Prices change every month towards the Target Price, which depends on the supply and demand of the goods in the market, and the current price stability. Price stability can change through the ages as well.

Supply & Demand
The supply of each good in a market depends on several factors.
  • The output from RGO’s
  • The output from buildings
  • Base Production
  • Burgher Trades

So what is ‘Base Production’? Some goods like clay, lumber, sand and stone are produced in every market, without the need for specific RGO’s, even if an RGO with that raw material can produce much more, and there are buildings that can be built to provide these as well.

Also, your burghers will trade on their own, if they have the capacity for it. They will attempt to address needs within the market, and can trade in a slightly shorter range, thus enriching their estate.

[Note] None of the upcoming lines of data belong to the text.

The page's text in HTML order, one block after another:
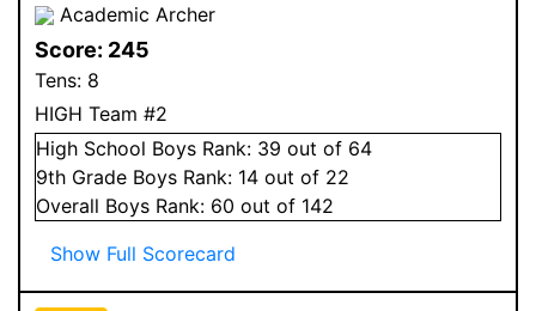
Academic Archer
Score: 245
Tens: 8
HIGH Team #2
High School Boys Rank: 39 out of 64
9th Grade Boys Rank: 14 out of 22
Overall Boys Rank: 60 out of 142
Show Full Scorecard
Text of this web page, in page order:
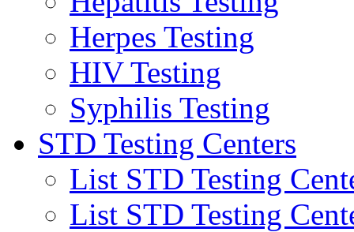
Herpes Testing
HIV Testing
Syphilis Testing
STD Testing Centers
List STD Testing
List STD Testing
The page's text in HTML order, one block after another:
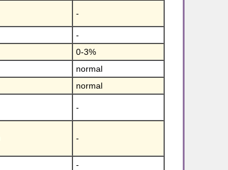
-
-
0-3%
normal
normal
-
-
-
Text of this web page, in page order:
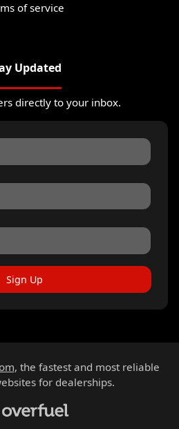
of service
Updated
directly to your inbox.
Sign Up
, the fastest and most reliable
for dealerships.
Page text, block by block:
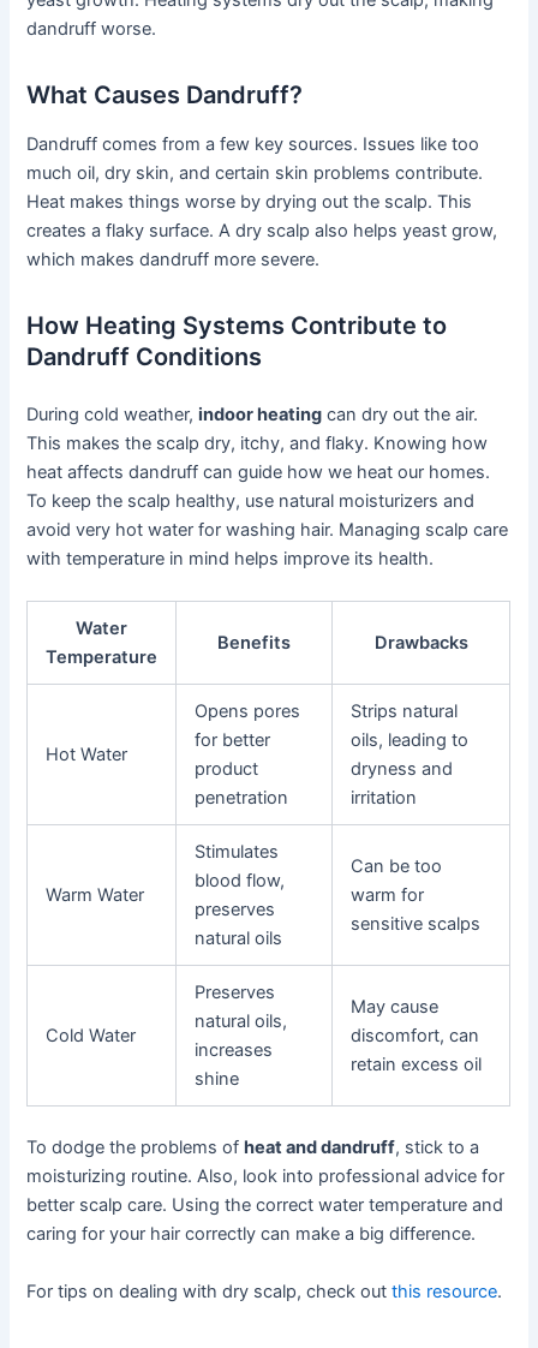
dandruff worse.
What Causes Dandruff?
Dandruff comes from a few key sources. Issues like too
much oil, dry skin, and certain skin problems contribute.
Heat makes things worse by drying out the scalp. This
creates a flaky surface. A dry scalp also helps yeast grow,
which makes dandruff more severe.
How Heating Systems Contribute to
Dandruff Conditions
During cold weather,indoor heating can dry out the air.
This makes the scalp dry, itchy, and flaky. Knowing how
heat affects dandruff can guide how we heat our homes.
To keep the scalp healthy, use natural moisturizers and
avoid very hot water for washing hair. Managing scalp care
with temperature in mind helps improve its health.
Water
Temperature
Benefits Drawbacks
Hot Water
Opens pores
for better
product
penetration
Strips natural
oils, leading to
dryness and
irritation
Warm Water
Stimulates
blood flow,
preserves
natural oils
Can be too
warm for
sensitive scalps
Cold Water
Preserves
natural oils,
increases
shine
May cause
discomfort, can
retain excess oil
To dodge the problems ofheat and dandruff, stick to a
moisturizing routine. Also, look into professional advice for
better scalp care. Using the correct water temperature and
caring for your hair correctly can make a big difference.
For tips on dealing with dry scalp, check outthis resource.
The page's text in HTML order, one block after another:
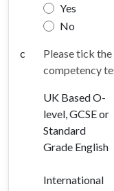
Yes
No
c
Please tick
competency
UK Based O-
level, GCSE or
Standard
Grade English
International
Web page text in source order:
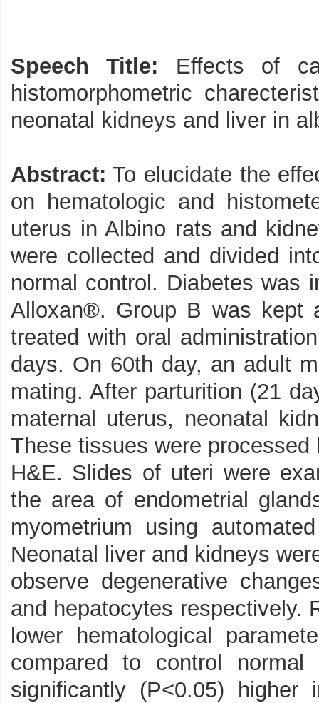
Speech Title: Effects of
histomorphometric
neonatal kidneys and liver in
Abstract: To elucidate the
on hematologic and
uterus in Albino rats and
were collected and divided
normal control. Diabetes was
Alloxan®. Group B was kept
treated with oral
days. On 60th day, an adult
mating. After parturition (21
maternal uterus, neonatal
These tissues were
H&E. Slides of uteri were
the area of endometrial
myometrium using
Neonatal liver and kidneys
observe degenerative
and hepatocytes respectively.
lower hematological
compared to control
significantly (P<0.05)
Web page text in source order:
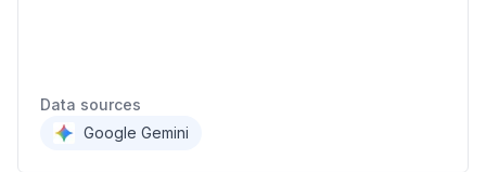
Data sources
Google Gemini
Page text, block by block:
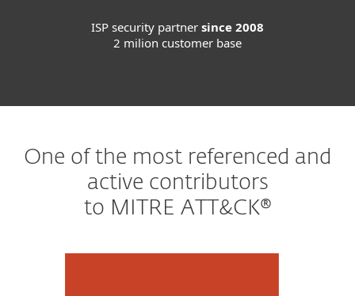
ISP security partner since 2008
2 milion customer base
One of the most referenced and
active contributors
to MITRE ATT&CK®
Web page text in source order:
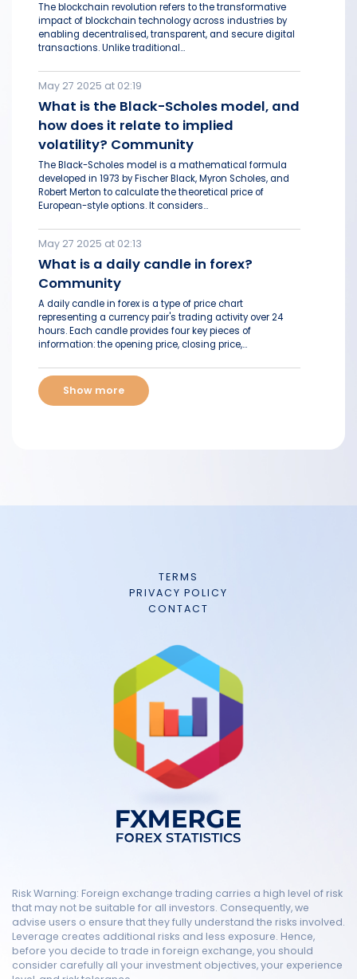
The blockchain revolution refers to the transformative
impact of blockchain technology across industries by
enabling decentralised, transparent, and secure digital
transactions. Unlike traditional...
May 27 2025 at 02:19
What is the Black-Scholes model, and
how does it relate to implied
volatility? Community
The Black-Scholes model is a mathematical formula
developed in 1973 by Fischer Black, Myron Scholes, and
Robert Merton to calculate the theoretical price of
European-style options. It considers...
May 27 2025 at 02:13
What is a daily candle in forex?
Community
A daily candle in forex is a type of price chart
representing a currency pair's trading activity over 24
hours. Each candle provides four key pieces of
information: the opening price, closing price,...
Show more
TERMS
PRIVACY POLICY
CONTACT
Risk Warning: Foreign exchange trading carries a high level of risk
that may not be suitable for all investors. Consequently, we
advise users o ensure that they fully understand the risks involved.
Leverage creates additional risks and less exposure. Hence,
before you decide to trade in foreign exchange, you should
consider carefully all your investment objectives, your experience
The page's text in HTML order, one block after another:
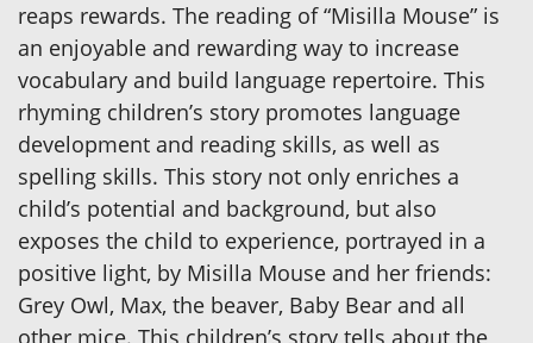
reaps rewards. The reading of “Misilla Mouse” is
an enjoyable and rewarding way to increase
vocabulary and build language repertoire. This
rhyming children’s story promotes language
development and reading skills, as well as
spelling skills. This story not only enriches a
child’s potential and background, but also
exposes the child to experience, portrayed in a
positive light, by Misilla Mouse and her friends:
Grey Owl, Max, the beaver, Baby Bear and all
other mice. This children’s story tells about the
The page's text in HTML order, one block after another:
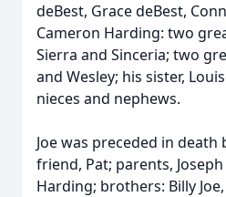
deBest, Grace deBest,
Cameron Harding: two
Sierra and Sinceria; two
and Wesley; his sister,
nieces and nephews.
Joe was preceded in
friend, Pat; parents,
Harding; brothers: Billy
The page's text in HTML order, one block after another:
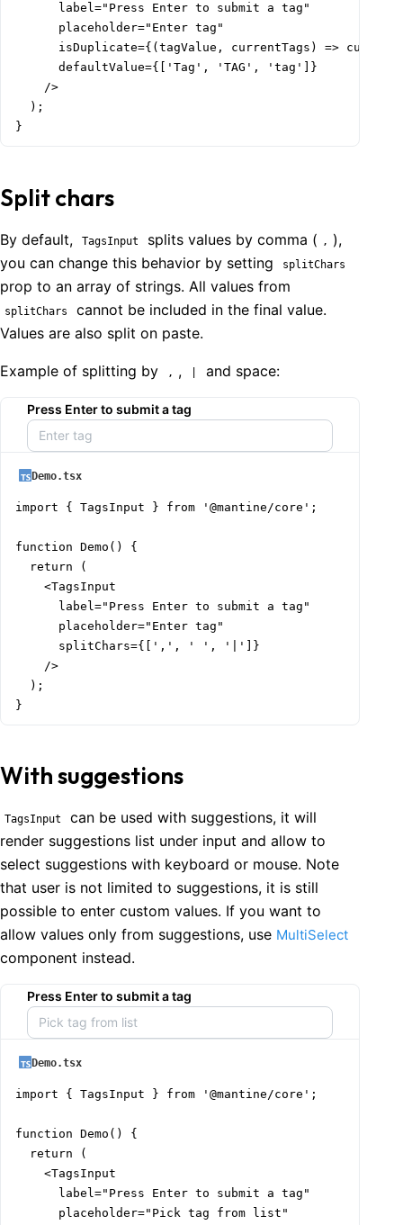
      label="Press Enter to submit a tag"
      placeholder="Enter tag"
isDuplicate={(tagValue, currentTags) =>
      defaultValue={['Tag', 'TAG', 'tag']}
    />
  );
}
Split chars
By default, TagsInput splits values by comma ( , ),
you can change this behavior by setting
splitChars
prop to an array of strings. All values from
splitChars
cannot be included in the final value.
Values are also split on paste.
Example of splitting by , , and space:
Press Enter to submit a tag
Demo.tsx
import { TagsInput } from '@mantine/core';
function Demo() {
  return (
    <TagsInput
      label="Press Enter to submit a tag"
      placeholder="Enter tag"
      splitChars={[',', ' ', '|']}
    />
  );
}
With suggestions
TagsInput
can be used with suggestions, it will
render suggestions list under input and allow to
select suggestions with keyboard or mouse. Note
that user is not limited to suggestions, it is still
possible to enter custom values. If you want to
allow values only from suggestions, use MultiSelect
component instead.
Press Enter to submit a tag
Demo.tsx
import { TagsInput } from '@mantine/core';
function Demo() {
  return (
    <TagsInput
      label="Press Enter to submit a tag"
      placeholder="Pick tag from list"
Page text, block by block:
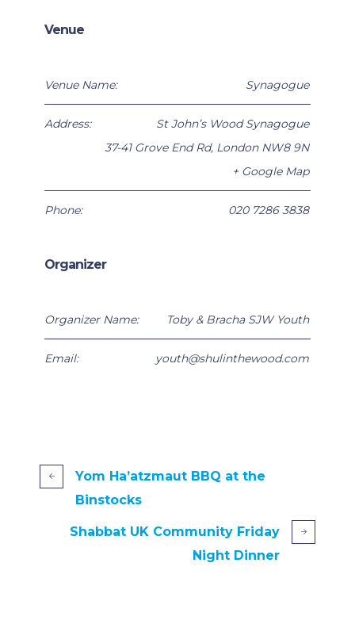
Venue
Venue Name: Synagogue
Address:
St John’s Wood Synagogue
37-41 Grove End Rd, London NW8 9N
+ Google Map
Phone: 020 7286 3838
Organizer
Organizer Name: Toby & Bracha SJW Youth
Email: youth@shulinthewood.com
Yom Ha’atzmaut BBQ at the
Binstocks
Shabbat UK Community Friday
Night Dinner
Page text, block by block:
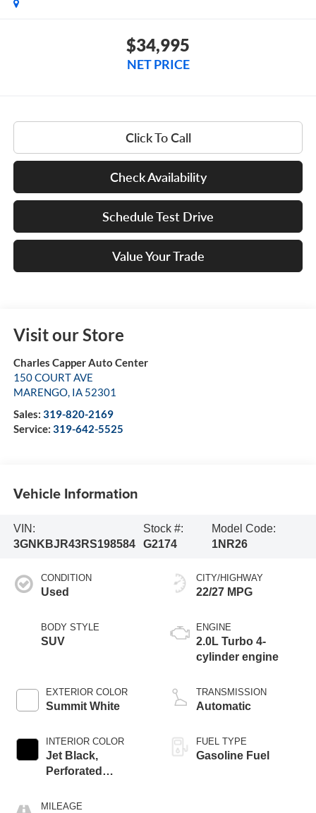
$34,995
NET PRICE
Click To Call
Check Availability
Schedule Test Drive
Value Your Trade
Visit our Store
Charles Capper Auto Center
150 COURT AVE
MARENGO, IA 52301
Sales: 319-820-2169
Service: 319-642-5525
Vehicle Information
VIN:
3GNKBJR43RS198584
Stock #:
G2174
Model Code:
1NR26
CONDITION
Used
BODY STYLE
SUV
EXTERIOR COLOR
Summit White
INTERIOR COLOR
Jet Black,
Perforated
Seat Trim
MILEAGE
CITY/HIGHWAY
22/27 MPG
ENGINE
2.0L Turbo 4-
cylinder engine
TRANSMISSION
Automatic
FUEL TYPE
Gasoline Fuel
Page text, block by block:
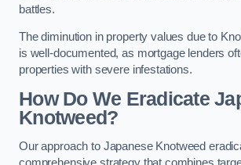
battles.
The diminution in property values due to
is well-documented, as mortgage lenders
properties with severe infestations.
How Do We Eradicate
Knotweed?
Our approach to Japanese Knotweed
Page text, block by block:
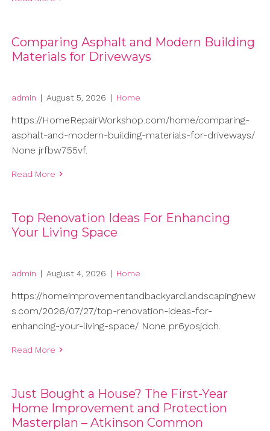
Comparing Asphalt and Modern Building
Materials for Driveways
admin | August 5, 2026 | Home
https://HomeRepairWorkshop.com/home/comparing-
asphalt-and-modern-building-materials-for-driveways/
None jrfbw755vf.
Read More
Top Renovation Ideas For Enhancing
Your Living Space
admin | August 4, 2026 | Home
https://homeimprovementandbackyardlandscapingnew
s.com/2026/07/27/top-renovation-ideas-for-
enhancing-your-living-space/ None pr6yosjdch.
Read More
Just Bought a House? The First-Year
Home Improvement and Protection
Masterplan – Atkinson Common
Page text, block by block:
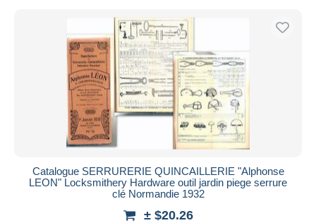
Catalogue SERRURERIE QUINCAILLERIE "Alphonse
LEON" Locksmithery Hardware outil jardin piege serrure
clé Normandie 1932
± $20.26
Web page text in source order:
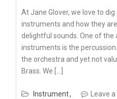
At Jane Glover, we love to dig
instruments and how they
delightful sounds. One of
instruments is the
the orchestra and yet not
Brass. We […]
Instrument Leave
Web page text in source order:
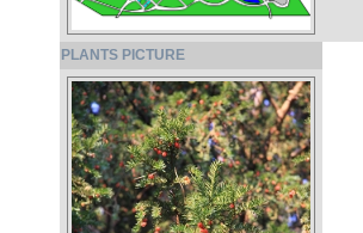
PLANTS PICTURE
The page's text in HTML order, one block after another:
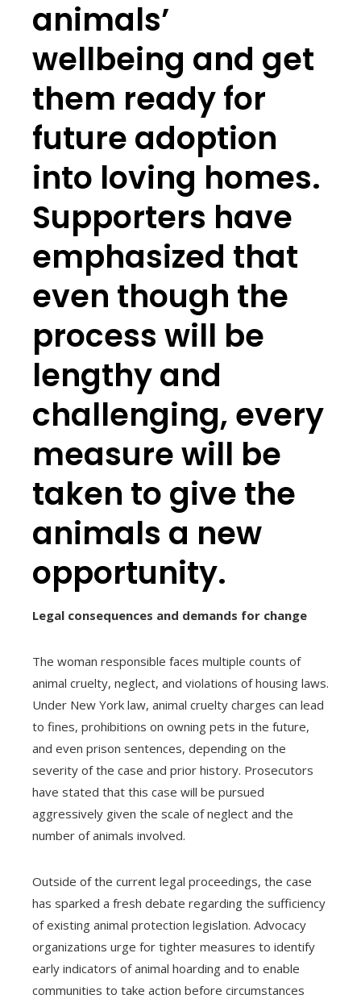
animals’
wellbeing and get
them ready for
future adoption
into loving homes.
Supporters have
emphasized that
even though the
process will be
lengthy and
challenging, every
measure will be
taken to give the
animals a new
opportunity.
Legal consequences and demands for change
The woman responsible faces multiple counts of
animal cruelty, neglect, and violations of housing laws.
Under New York law, animal cruelty charges can lead
to fines, prohibitions on owning pets in the future,
and even prison sentences, depending on the
severity of the case and prior history. Prosecutors
have stated that this case will be pursued
aggressively given the scale of neglect and the
number of animals involved.
Outside of the current legal proceedings, the case
has sparked a fresh debate regarding the sufficiency
of existing animal protection legislation. Advocacy
organizations urge for tighter measures to identify
early indicators of animal hoarding and to enable
communities to take action before circumstances
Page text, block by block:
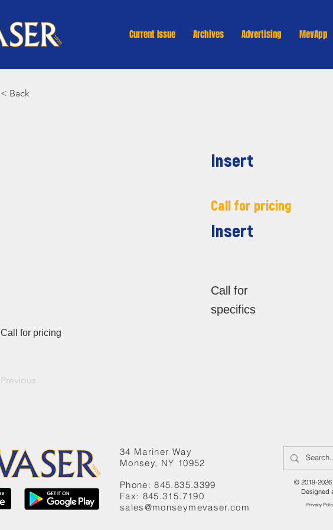
Current Issue Archives Advertising MevApp
< Back
Insert
Call for pricing
Insert
Call for
specifics
Call for pricing
Previous
34 Mariner Way
Monsey, NY 10952
Phone: 845.835.3399
Fax: 845.315.7190
sales@monseymevaser.com
© 2019-2026
Designed
Privacy
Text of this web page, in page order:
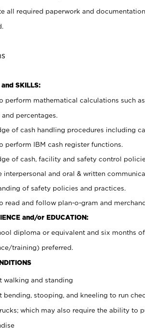
all required paperwork and
and SKILLS:
perform mathematical calculations such
percentages.
of cash handling procedures including
perform IBM cash register functions.
of cash, facility and safety control
interpersonal and oral & written
of safety policies and practices.
read and follow plan-o-gram and
and/or EDUCATION:
diploma or equivalent and six months
training) preferred.
walking and standing
bending, stooping, and kneeling to run
which may also require the ability to
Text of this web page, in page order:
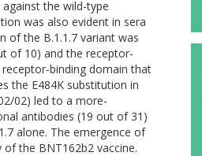
the wild-type
was also evident in sera
of the B.1.1.7 variant was
of 10) and the receptor-
binding domain that
the E484K substitution in
02) led to a more-
antibodies (19 out of 31)
alone. The emergence of
the BNT162b2 vaccine.
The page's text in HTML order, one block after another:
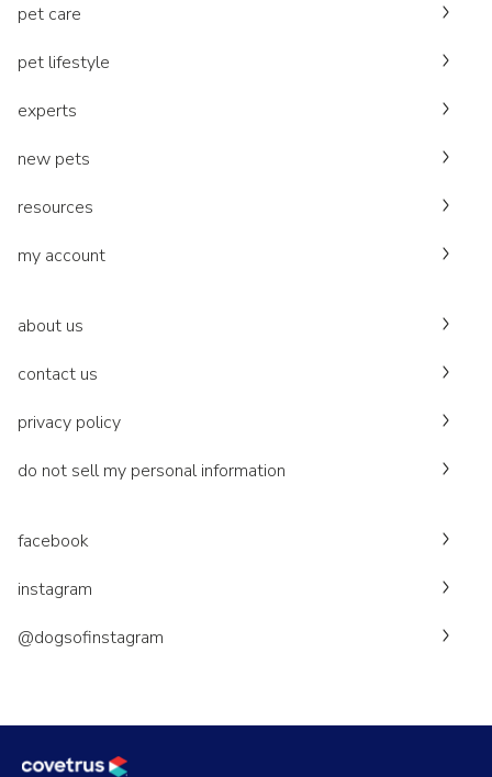
pet care
pet lifestyle
experts
new pets
resources
my account
about us
contact us
privacy policy
do not sell my personal information
facebook
instagram
@dogsofinstagram
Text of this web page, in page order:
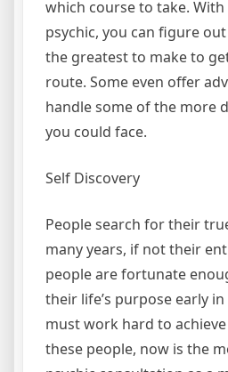
which course to take.
psychic, you can figure
the greatest to make to
route. Some even offer
handle some of the more
you could face.
Self Discovery
People search for their
many years, if not their
people are fortunate
their life’s purpose early
must work hard to
these people, now is the
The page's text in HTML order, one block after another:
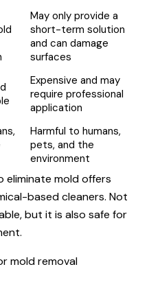
May only provide a
short-term solution
and can damage
surfaces
Expensive and may
require professional
application
Harmful to humans,
pets, and the
environment
eliminate mold offers
based cleaners. Not
but it is also safe for
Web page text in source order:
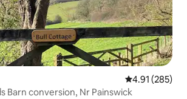
4.91 out of 5
4.91 (285)
Barn conversion, Nr Painswick
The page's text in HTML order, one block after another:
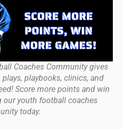
Coaches Community gives
playbooks, clinics, and
Score more points and win
our youth football coaches
today.

There are laws and privileges that impact them, like the “Trade Monopolies” estate privilege that the Hanseatic League has granted in the earlier screenshot, which reduces their own merchant capacity by 25% to increase the capacity of the burghers by 100%

So what about demand? This is primarily from the maintenance, input, and construction of buildings, recruiting and maintaining armies and navies, and the demands of the population, but there are more sources as well.

Of course, trades themselves impact supply and demand as well.

Trade
You can use your merchant capacity in a market to either export a good from that market, or import a good from another market. Of course that market needs to be within your trade range, which is not world-spanning in 1337.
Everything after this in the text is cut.